* _WORK REQUEST_:
Within the listing that follows, reproduce exactly the lines starting at the line with "trivially holds. The" and ending at the line with "Overview of the", inclusive, and only those. Pictures are dropped.
------ MATERIAL FOR THE TASK
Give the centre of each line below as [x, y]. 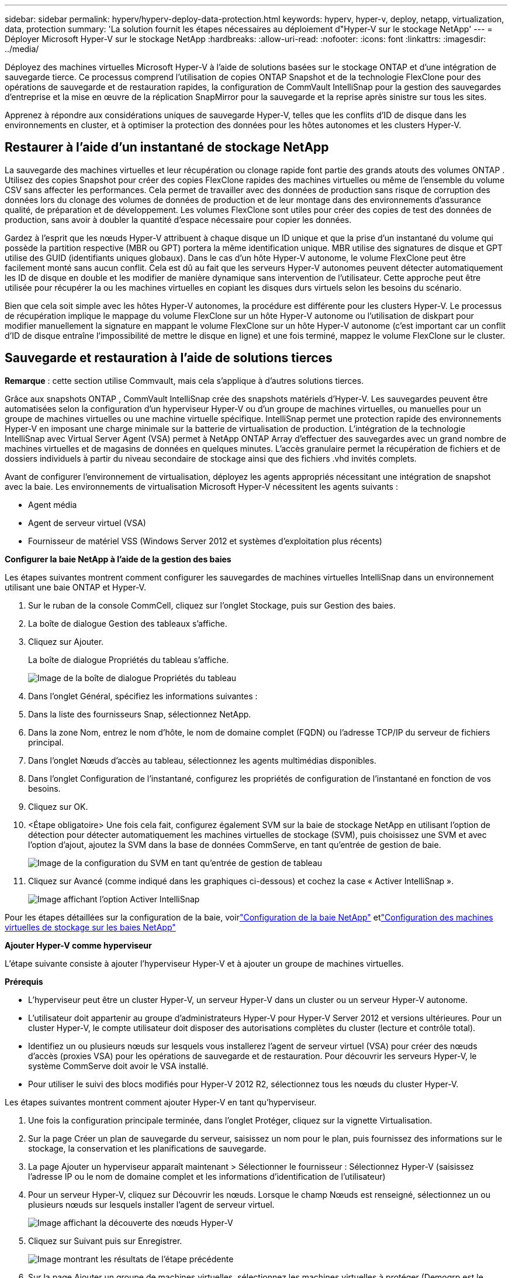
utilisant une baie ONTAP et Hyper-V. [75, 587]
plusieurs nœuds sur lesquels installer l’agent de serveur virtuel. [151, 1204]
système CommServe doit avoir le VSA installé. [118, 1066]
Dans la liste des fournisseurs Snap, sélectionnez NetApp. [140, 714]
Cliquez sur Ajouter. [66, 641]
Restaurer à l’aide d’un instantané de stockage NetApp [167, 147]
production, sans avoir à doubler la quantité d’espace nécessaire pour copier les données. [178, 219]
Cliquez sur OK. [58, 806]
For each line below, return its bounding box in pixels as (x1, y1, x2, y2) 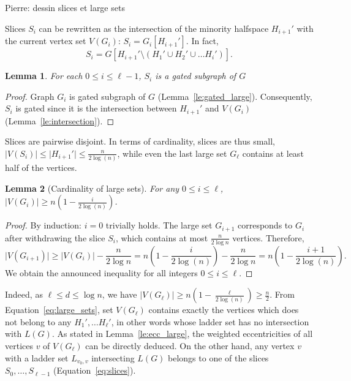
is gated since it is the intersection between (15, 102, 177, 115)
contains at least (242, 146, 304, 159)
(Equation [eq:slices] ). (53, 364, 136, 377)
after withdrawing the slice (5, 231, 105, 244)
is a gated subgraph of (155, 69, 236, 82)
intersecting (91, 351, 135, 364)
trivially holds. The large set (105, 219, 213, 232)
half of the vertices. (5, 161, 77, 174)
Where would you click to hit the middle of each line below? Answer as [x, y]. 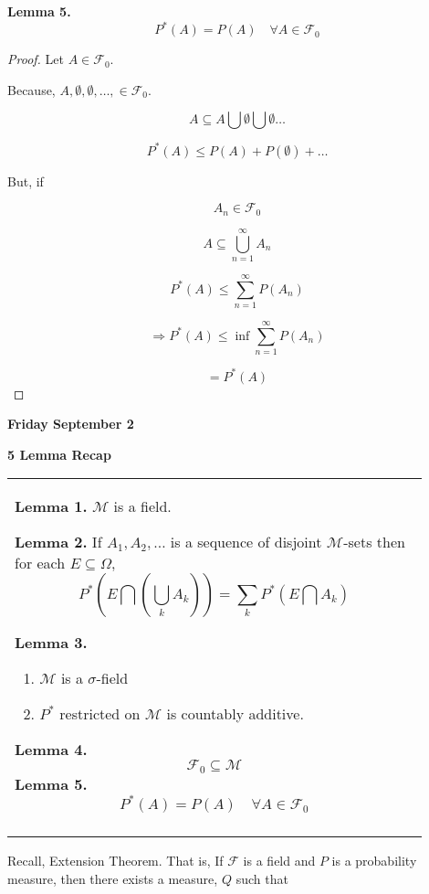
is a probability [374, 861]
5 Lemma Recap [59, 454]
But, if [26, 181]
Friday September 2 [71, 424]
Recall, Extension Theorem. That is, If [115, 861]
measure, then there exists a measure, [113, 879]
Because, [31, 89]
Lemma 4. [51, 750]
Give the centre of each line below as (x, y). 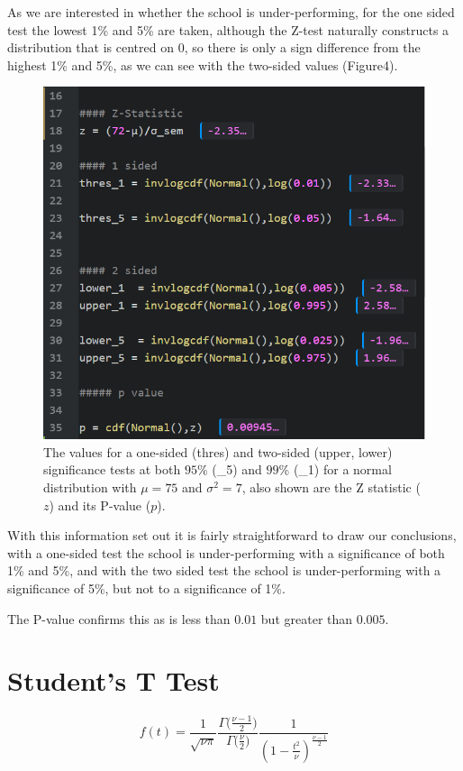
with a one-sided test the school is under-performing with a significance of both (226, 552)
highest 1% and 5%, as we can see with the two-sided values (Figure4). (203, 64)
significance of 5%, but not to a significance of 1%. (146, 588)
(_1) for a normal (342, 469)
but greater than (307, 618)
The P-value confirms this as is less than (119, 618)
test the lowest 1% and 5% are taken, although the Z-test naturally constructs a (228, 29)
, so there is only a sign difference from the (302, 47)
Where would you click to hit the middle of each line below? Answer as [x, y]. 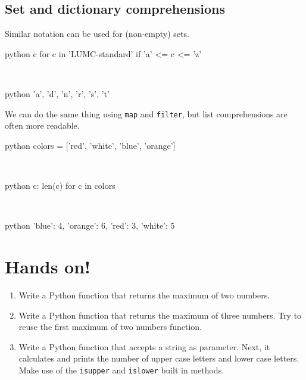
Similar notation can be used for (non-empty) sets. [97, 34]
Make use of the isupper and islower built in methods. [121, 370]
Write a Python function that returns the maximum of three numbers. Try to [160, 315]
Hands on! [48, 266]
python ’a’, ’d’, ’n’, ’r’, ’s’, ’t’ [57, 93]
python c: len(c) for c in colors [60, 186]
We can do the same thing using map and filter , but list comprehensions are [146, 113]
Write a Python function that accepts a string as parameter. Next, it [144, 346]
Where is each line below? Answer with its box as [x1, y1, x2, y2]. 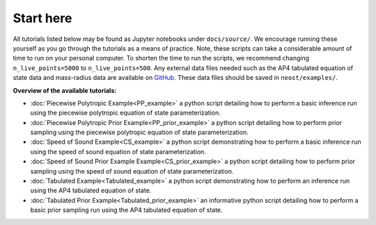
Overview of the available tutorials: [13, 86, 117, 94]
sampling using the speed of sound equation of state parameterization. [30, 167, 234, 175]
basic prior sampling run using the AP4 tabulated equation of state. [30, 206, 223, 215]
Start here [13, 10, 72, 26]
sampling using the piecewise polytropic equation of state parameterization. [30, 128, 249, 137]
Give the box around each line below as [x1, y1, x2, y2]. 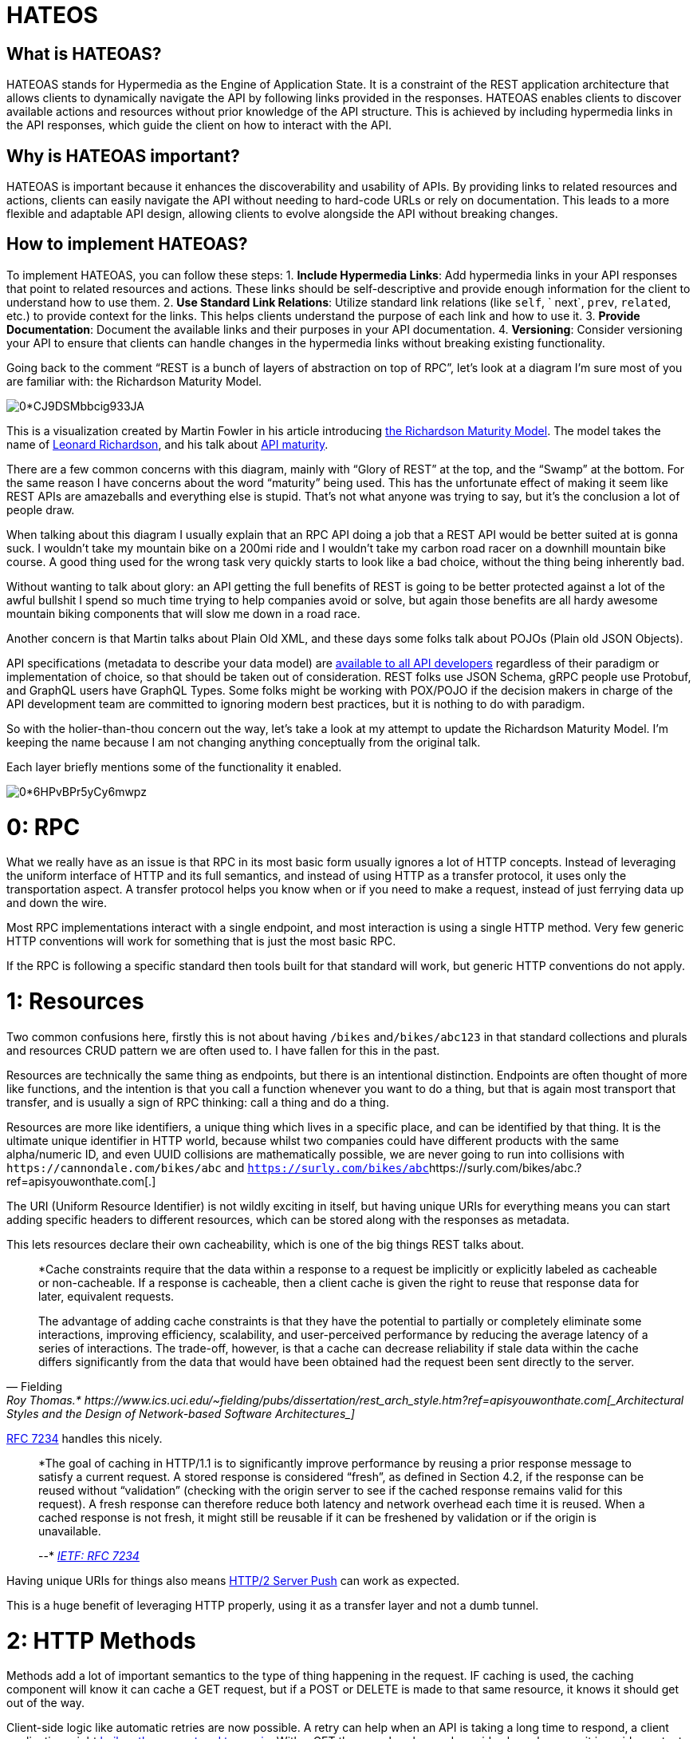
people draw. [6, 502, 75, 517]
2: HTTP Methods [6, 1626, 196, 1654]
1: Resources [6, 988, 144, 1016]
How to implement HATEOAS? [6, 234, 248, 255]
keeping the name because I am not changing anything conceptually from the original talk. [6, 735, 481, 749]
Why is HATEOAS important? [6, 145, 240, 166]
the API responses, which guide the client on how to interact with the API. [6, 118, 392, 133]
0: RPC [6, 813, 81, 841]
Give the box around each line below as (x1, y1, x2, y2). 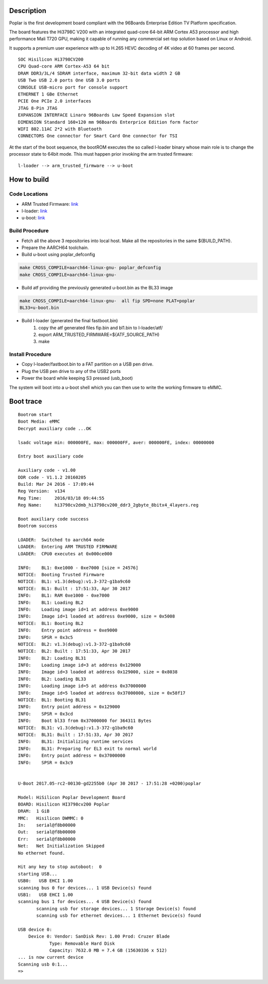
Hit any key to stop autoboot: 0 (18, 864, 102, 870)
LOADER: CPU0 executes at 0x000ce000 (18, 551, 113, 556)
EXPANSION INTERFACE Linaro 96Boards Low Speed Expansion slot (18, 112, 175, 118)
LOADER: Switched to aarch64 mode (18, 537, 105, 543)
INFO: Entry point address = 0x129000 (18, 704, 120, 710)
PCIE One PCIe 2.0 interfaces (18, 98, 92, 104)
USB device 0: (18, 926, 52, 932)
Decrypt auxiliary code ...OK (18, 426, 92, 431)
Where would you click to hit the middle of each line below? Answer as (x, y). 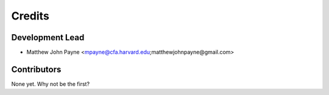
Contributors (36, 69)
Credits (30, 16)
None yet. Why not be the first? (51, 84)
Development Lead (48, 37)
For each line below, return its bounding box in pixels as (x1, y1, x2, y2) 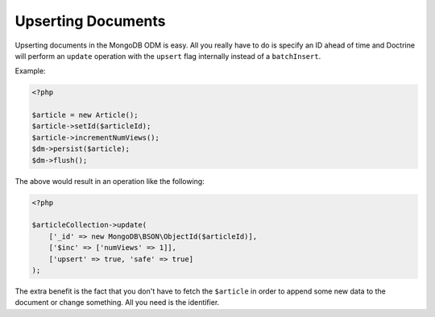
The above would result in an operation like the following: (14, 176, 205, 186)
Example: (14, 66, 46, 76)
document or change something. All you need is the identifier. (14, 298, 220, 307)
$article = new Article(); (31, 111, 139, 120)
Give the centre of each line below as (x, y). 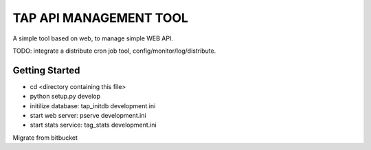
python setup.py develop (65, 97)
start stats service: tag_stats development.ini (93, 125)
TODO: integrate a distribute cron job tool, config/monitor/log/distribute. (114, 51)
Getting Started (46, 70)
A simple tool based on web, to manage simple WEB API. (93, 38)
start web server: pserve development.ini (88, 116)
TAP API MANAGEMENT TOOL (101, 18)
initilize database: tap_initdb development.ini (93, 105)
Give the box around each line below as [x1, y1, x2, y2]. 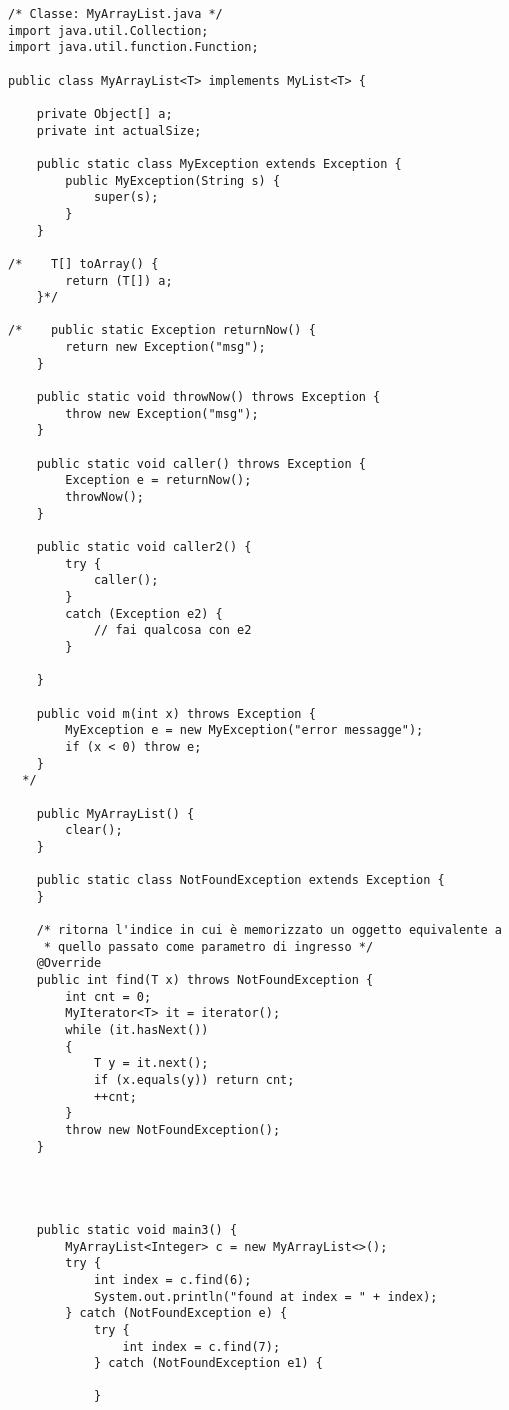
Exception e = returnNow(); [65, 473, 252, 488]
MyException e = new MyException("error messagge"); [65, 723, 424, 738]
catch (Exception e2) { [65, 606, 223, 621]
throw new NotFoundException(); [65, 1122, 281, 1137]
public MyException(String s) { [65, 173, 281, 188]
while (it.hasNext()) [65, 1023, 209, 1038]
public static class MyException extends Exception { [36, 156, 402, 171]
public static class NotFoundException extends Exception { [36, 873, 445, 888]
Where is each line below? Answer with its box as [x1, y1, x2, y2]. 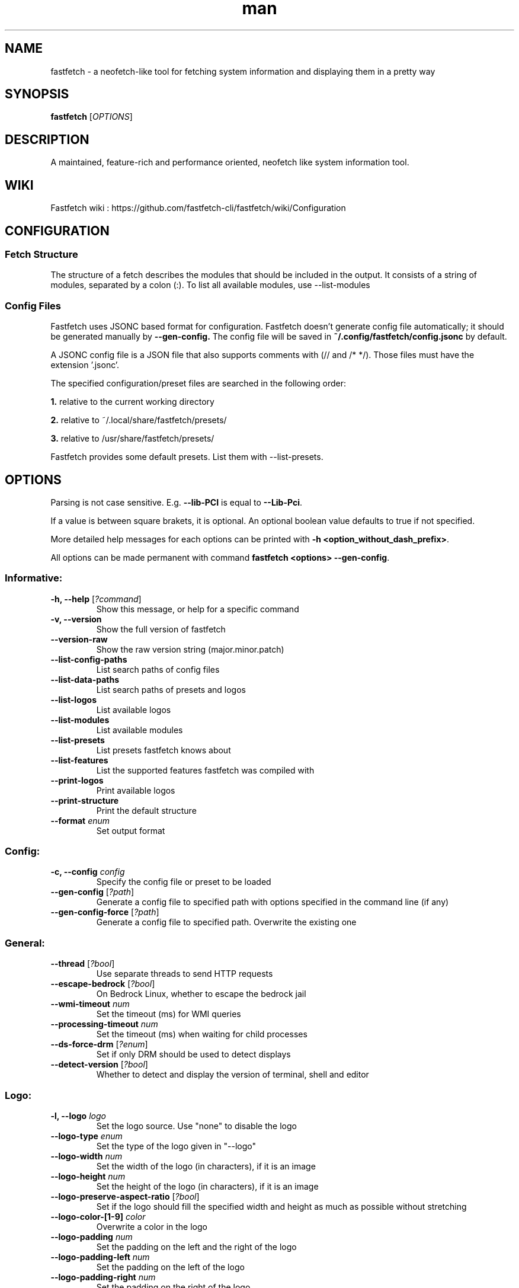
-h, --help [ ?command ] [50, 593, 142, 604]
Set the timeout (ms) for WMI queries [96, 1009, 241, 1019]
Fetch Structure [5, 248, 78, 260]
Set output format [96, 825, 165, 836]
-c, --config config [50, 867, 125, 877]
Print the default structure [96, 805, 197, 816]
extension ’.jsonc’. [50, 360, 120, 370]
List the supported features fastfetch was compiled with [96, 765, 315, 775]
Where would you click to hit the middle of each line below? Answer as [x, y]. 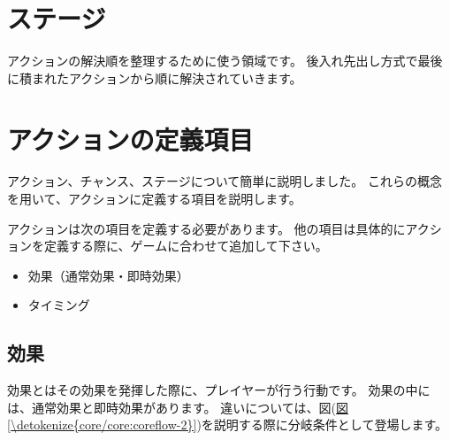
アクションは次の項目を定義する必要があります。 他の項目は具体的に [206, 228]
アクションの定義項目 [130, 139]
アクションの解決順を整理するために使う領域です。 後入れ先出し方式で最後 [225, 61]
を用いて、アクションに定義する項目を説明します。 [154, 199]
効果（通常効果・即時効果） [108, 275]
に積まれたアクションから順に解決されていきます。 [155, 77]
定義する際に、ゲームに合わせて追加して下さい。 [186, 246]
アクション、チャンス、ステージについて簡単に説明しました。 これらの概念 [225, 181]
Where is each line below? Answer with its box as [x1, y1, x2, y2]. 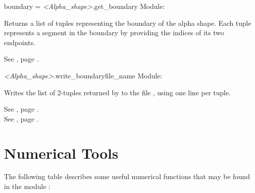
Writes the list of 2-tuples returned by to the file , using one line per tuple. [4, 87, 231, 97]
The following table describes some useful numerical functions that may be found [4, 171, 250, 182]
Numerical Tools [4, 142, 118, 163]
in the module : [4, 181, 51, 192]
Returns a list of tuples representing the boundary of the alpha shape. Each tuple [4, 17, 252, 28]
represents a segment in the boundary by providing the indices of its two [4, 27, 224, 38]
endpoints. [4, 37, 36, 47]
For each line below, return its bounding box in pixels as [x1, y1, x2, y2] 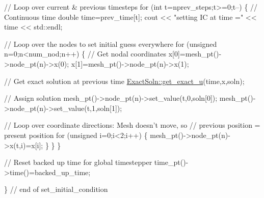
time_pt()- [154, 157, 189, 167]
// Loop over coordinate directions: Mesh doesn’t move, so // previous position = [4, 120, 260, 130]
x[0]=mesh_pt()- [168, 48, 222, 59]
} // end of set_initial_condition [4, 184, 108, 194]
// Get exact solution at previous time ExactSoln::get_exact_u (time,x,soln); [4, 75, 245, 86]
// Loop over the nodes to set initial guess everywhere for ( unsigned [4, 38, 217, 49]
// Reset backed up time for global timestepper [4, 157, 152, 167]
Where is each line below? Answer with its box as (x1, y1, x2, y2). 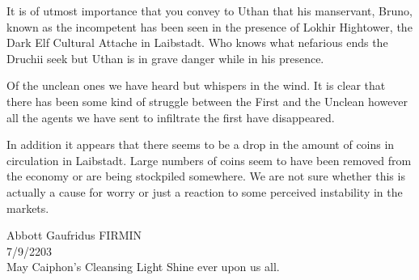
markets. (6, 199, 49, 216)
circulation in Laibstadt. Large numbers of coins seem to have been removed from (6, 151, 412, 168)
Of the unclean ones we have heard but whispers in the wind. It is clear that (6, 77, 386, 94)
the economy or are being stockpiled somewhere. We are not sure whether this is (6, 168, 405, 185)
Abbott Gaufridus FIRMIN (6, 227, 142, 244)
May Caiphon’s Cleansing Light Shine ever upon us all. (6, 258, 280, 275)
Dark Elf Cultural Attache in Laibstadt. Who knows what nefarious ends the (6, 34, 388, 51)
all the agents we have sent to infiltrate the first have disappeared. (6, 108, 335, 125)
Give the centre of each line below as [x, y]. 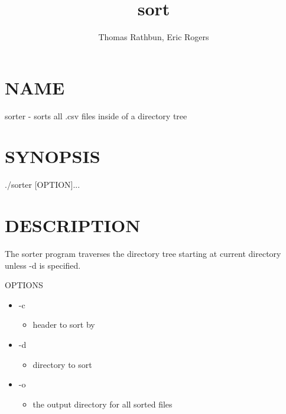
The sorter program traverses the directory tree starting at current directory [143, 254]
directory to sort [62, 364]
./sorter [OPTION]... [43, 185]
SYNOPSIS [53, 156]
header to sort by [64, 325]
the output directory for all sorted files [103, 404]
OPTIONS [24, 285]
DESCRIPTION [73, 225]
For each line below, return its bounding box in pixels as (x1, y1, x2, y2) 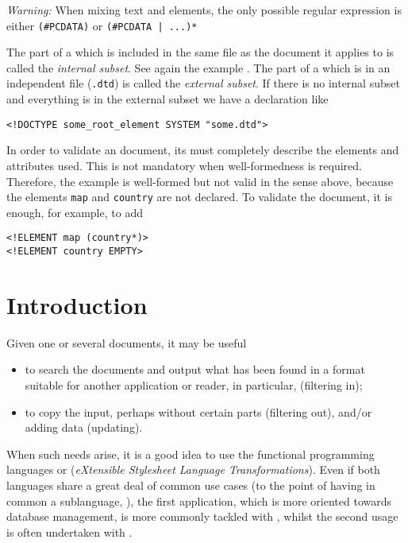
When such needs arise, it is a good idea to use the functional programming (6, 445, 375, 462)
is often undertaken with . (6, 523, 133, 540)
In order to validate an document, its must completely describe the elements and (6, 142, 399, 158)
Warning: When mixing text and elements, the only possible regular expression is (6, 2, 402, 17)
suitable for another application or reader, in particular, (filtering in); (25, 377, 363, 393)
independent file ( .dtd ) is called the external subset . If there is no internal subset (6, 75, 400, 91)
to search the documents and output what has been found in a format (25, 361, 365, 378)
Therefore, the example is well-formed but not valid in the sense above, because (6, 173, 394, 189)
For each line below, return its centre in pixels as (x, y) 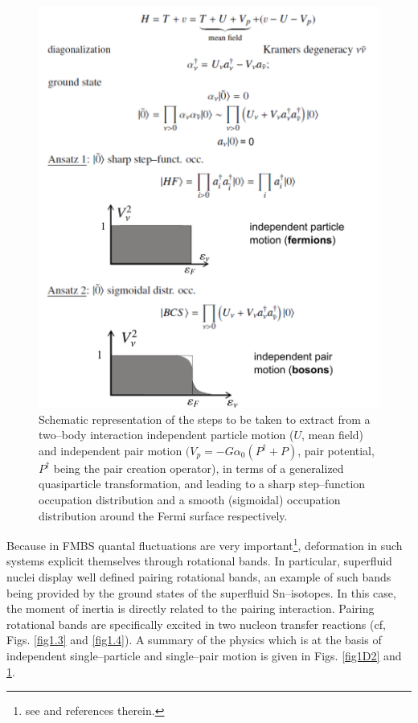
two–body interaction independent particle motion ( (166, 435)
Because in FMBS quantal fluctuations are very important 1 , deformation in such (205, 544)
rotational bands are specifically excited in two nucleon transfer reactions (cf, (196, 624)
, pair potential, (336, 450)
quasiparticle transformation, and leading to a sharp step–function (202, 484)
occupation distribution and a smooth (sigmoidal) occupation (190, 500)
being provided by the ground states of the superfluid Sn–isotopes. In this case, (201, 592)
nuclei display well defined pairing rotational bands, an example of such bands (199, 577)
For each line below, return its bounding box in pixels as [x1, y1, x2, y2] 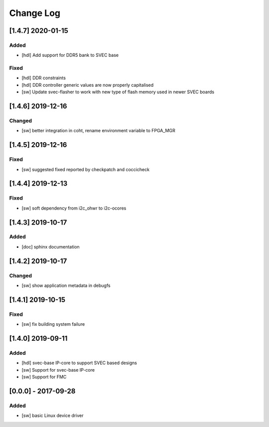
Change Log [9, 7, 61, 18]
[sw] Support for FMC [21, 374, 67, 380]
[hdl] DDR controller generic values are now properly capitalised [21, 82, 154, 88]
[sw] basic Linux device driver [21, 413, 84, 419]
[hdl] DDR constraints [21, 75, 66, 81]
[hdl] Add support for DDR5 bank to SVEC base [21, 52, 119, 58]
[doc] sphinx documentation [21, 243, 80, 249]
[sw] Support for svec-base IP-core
------------
* _WRITTEN RESPONSE_:
trivially holds. The large set (105, 219, 213, 232)
half of the vertices. (5, 161, 77, 174)
Where would you click to hit the middle of each line below? Answer as [x, y]. 
is a probability [374, 861]
5 Lemma Recap [59, 454]
But, if [26, 181]
Friday September 2 [71, 424]
Recall, Extension Theorem. That is, If [115, 861]
measure, then there exists a measure, [113, 879]
Because, [31, 89]
Lemma 4. [51, 750]
Give the centre of each line below as (x, y). 
with a one-sided test the school is under-performing with a significance of both (226, 552)
highest 1% and 5%, as we can see with the two-sided values (Figure4). (203, 64)
significance of 5%, but not to a significance of 1%. (146, 588)
(_1) for a normal (342, 469)
but greater than (307, 618)
The P-value confirms this as is less than (119, 618)
test the lowest 1% and 5% are taken, although the Z-test naturally constructs a (228, 29)
, so there is only a sign difference from the (302, 47)
Where would you click to hit the middle of each line below? Answer as [x, y]. 
Similar notation can be used for (non-empty) sets. [97, 34]
Make use of the isupper and islower built in methods. [121, 370]
Write a Python function that returns the maximum of three numbers. Try to [160, 315]
Hands on! [48, 266]
python ’a’, ’d’, ’n’, ’r’, ’s’, ’t’ [57, 93]
python c: len(c) for c in colors [60, 186]
We can do the same thing using map and filter , but list comprehensions are [146, 113]
Write a Python function that accepts a string as parameter. Next, it [144, 346]
Where is each line below? Answer with its box as [x1, y1, x2, y2]. 
Overview of the available tutorials: [13, 86, 117, 94]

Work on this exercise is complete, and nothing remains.